Lecture 4 - Huffman Encoding Flashcards
What kind of a text compression method if huffman encoding?
Statistical
What is each character replaced by?
A variable length code
What are characters represented by?
Unique codewords of varying lengths
What is special about frequently occuring characters?
They will be represented by a shorter code word than those that are less frequent.
Can a codeword be a prefix of another codeword? WHY?
No
- This would give ambigous decompression
What is this method based on?
The Huffman Tree.
What is a huffman tree?
A binary tree where each character is represented by a leaf node and the codeword for a character is given by the path from the root to the leaf.
Bit code for huffman tree.
left = 0
right = 1
- the prefix property follows from this
Steps for building a Huffman Tree?
- add leaves (one per char)
- add parent to parentless nodes of smallest weight
- weight of new node is equal to sum of weights of the child nodes
What is the weighted path length of a Huffman tree?
sum of (weight * distance to root) for each leaf
What is special about a Huffman tree in relation to WPL?
Huffman trees have a minimum WPL over all binary trees with the given leaf nodes
Does a Huffman tree need to be unique?
No, there can be many solutions that are optimal.
Why do we care about WPL in relation to compression?
This is because WPL is the number of bits in the compressed file
-bits = sum over chars (frequency of char × code length of char)
What is the complexity of building a Huffman tree?
O(n + mlogm) overall
- O(n) to find frequencies
- O(m logm) to construct the code
as it takes O(m) to build tree and O(log m) to insert/remove elements to tree - there are m-1 iterations before heap is empty
What is the complexity of building a tree if m (number of distinct chars) is treated as a constant.
O(m)
What does compression use?
A code table (array of codes indexed by char).

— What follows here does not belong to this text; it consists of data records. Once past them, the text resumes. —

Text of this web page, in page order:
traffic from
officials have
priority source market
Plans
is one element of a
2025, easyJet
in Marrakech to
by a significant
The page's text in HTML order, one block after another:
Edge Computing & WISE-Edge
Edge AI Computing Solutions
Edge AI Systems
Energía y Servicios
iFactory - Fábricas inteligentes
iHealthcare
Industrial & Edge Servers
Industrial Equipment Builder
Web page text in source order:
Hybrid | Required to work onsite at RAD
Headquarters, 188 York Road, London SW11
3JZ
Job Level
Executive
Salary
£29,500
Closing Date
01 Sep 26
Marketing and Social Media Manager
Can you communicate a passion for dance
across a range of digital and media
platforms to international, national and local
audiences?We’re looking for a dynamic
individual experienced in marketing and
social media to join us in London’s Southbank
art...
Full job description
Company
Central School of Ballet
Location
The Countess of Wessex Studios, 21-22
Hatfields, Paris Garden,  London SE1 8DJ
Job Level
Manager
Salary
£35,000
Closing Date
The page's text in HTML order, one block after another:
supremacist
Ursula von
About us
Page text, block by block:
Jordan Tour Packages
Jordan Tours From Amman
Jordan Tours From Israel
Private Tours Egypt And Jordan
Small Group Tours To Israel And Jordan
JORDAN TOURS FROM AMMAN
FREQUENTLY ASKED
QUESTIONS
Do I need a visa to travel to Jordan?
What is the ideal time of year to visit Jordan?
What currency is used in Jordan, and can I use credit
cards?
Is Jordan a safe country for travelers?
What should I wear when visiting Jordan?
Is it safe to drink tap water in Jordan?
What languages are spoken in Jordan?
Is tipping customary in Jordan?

It uses the built tree to get path
-> O (mlogm) to build the table as m characters so m paths of length <=log m
-> O(n) to compress. n characters in the text so n O(1) lookups
Compression is O(mlogm + n)
What does decompression use?
Uses the tree directly, which means decompression is O(nlogm).

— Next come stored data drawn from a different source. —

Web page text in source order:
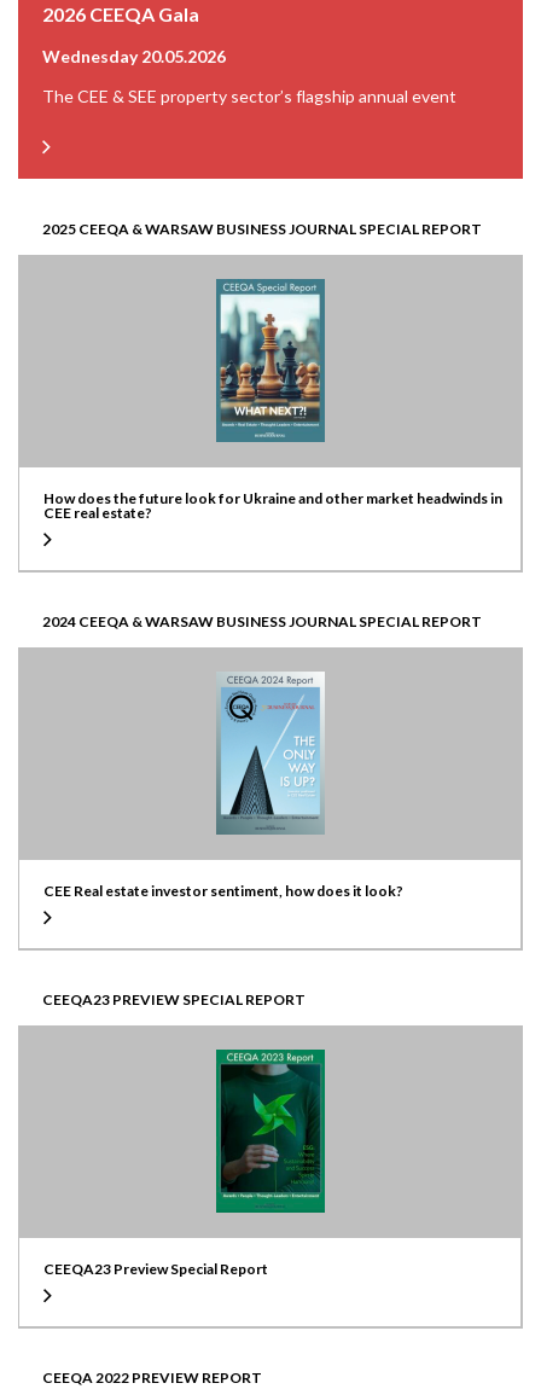
2026 CEEQA Gala
Wednesday 20.05.2026
The CEE & SEE property sector’s flagship annual event
2025 CEEQA & WARSAW BUSINESS JOURNAL SPECIAL REPORT
How does the future look for Ukraine and other market headwinds in
CEE real estate?
2024 CEEQA & WARSAW BUSINESS JOURNAL SPECIAL REPORT
CEE Real estate investor sentiment, how does it look?
CEEQA23 PREVIEW SPECIAL REPORT
CEEQA23 Preview Special Report
CEEQA 2022 PREVIEW REPORT
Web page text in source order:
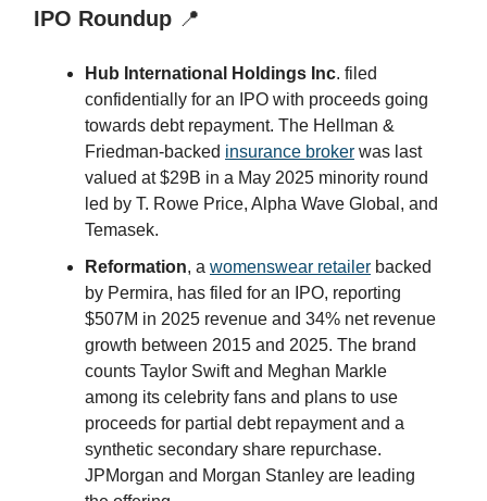
IPO Roundup 📍
Hub International Holdings Inc. filed
confidentially for an IPO with proceeds going
towards debt repayment. The Hellman &
Friedman-backed insurance broker was last
valued at $29B in a May 2025 minority round
led by T. Rowe Price, Alpha Wave Global, and
Temasek.
Reformation, a womenswear retailer backed
by Permira, has filed for an IPO, reporting
$507M in 2025 revenue and 34% net revenue
growth between 2015 and 2025. The brand
counts Taylor Swift and Meghan Markle
among its celebrity fans and plans to use
proceeds for partial debt repayment and a
synthetic secondary share repurchase.
JPMorgan and Morgan Stanley are leading
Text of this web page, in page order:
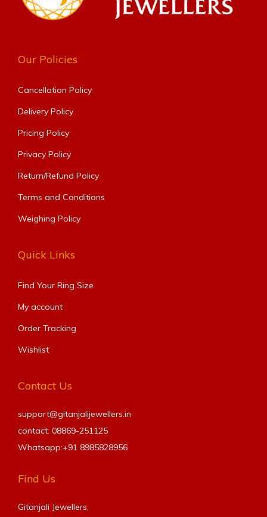
Our Policies
Cancellation Policy
Delivery Policy
Pricing Policy
Privacy Policy
Return/Refund Policy
Terms and Conditions
Weighing Policy
Quick Links
Find Your Ring Size​
My account
Order Tracking
Wishlist
Contact Us
support@gitanjalijewellers.in
contact: 08869-251125
Whatsapp:+91 8985828956
Find Us
Gitanjali Jewellers,
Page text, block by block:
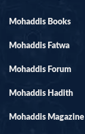
Mohaddis Books
Mohaddis Fatwa
Mohaddis Forum
Mohaddis Hadith
Mohaddis Magazine
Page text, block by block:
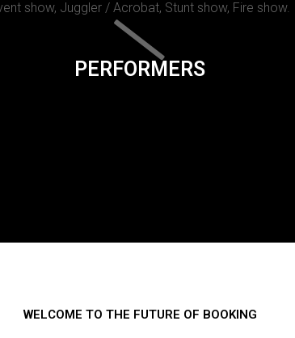
show, Juggler / Acrobat, Stunt show, Fire show.
PERFORMERS
WELCOME TO THE FUTURE OF BOOKING
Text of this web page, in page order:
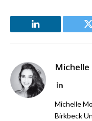
LinkedIn
LinkedIn
Michelle
Birkbeck
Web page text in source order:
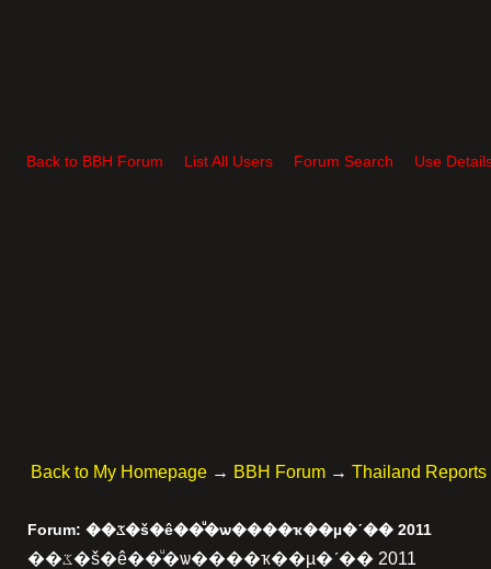
Back to BBH Forum List All Users Forum Search Use
Back to My Homepage → BBH Forum → Thailand Reports
Forum: ��ػ�š�ê��ͧ�ѡ����ҡ��µ�ʹ�� 2011
��ػ�š�ê��ͧ�ѡ����ҡ��µ�ʹ�� 2011
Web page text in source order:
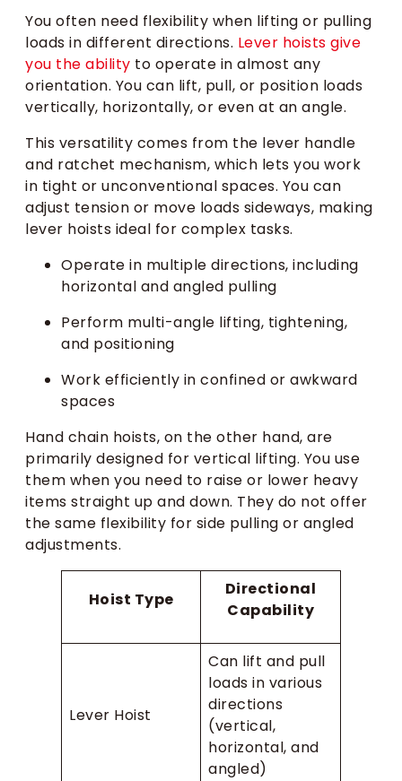
You often need flexibility when lifting or pulling
loads in different directions. Lever hoists give
you the ability to operate in almost any
orientation. You can lift, pull, or position loads
vertically, horizontally, or even at an angle.
This versatility comes from the lever handle
and ratchet mechanism, which lets you work
in tight or unconventional spaces. You can
adjust tension or move loads sideways, making
lever hoists ideal for complex tasks.
Operate in multiple directions, including
horizontal and angled pulling
Perform multi-angle lifting, tightening,
and positioning
Work efficiently in confined or awkward
spaces
Hand chain hoists, on the other hand, are
primarily designed for vertical lifting. You use
them when you need to raise or lower heavy
items straight up and down. They do not offer
the same flexibility for side pulling or angled
adjustments.
Hoist Type
Directional
Capability
Lever Hoist
Can lift and pull
loads in various
directions
(vertical,
horizontal, and
angled)

This is beacause each codeword is replaced by a char found in the Huffman Tree.
If we assume m is a constant what is the time complexity of decompression and compression.
O(n)
What is a problem with Huffman Encoding?
That the huffman tree must be stored with a compressed file.
Why must a huffman tree be stored with the compressed file?
As otherwise decompression would be impossible.
What are the alternatives to Huffman Encoding?
- use a fixed set of frequencies based on a typical values for text (will likely reduce compression ratio)
- use adaptive huffman coding: the same tree is built and adapted by the compressor and by the decompressor as characters are encoded/decoded (likely to slow down compression and decompression)